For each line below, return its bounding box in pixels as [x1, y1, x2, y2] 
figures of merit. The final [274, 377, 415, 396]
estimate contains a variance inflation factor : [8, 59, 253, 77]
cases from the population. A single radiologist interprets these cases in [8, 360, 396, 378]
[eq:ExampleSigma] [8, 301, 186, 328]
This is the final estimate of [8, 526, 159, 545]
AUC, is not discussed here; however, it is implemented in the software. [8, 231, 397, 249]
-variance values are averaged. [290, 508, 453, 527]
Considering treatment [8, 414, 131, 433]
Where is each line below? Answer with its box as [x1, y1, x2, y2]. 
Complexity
==============================
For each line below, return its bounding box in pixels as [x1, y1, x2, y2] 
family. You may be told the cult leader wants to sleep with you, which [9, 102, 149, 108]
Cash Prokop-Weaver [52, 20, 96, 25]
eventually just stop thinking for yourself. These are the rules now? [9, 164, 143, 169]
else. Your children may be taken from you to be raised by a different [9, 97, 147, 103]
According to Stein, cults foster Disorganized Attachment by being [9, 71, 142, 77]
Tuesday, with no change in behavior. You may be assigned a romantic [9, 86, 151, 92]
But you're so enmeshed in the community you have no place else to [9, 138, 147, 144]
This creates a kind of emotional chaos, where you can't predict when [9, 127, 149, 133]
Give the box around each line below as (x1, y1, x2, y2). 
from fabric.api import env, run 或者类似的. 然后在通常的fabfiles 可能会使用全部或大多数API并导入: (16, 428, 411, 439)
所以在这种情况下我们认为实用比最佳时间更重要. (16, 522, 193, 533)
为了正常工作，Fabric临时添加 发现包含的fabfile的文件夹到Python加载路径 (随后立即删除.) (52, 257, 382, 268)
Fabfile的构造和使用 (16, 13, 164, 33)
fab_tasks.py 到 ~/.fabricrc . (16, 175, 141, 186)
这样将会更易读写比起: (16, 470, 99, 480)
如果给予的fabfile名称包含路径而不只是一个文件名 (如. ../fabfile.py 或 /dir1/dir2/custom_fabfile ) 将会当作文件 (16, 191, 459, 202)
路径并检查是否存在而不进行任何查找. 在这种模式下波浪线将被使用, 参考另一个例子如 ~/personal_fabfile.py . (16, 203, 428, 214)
==============================
Problem to solve: Where does the string "below" appear in the records above? Show every line that holds it.

Output of the task:
For each line below, return its bounding box in pixels as [x1, y1, x2, y2] 
Where is each line below? Answer with its box as [x1, y1, x2, y2]. 
For each line below, return its bounding box in pixels as [x1, y1, x2, y2] 
Give the box around each line below as (x1, y1, x2, y2). 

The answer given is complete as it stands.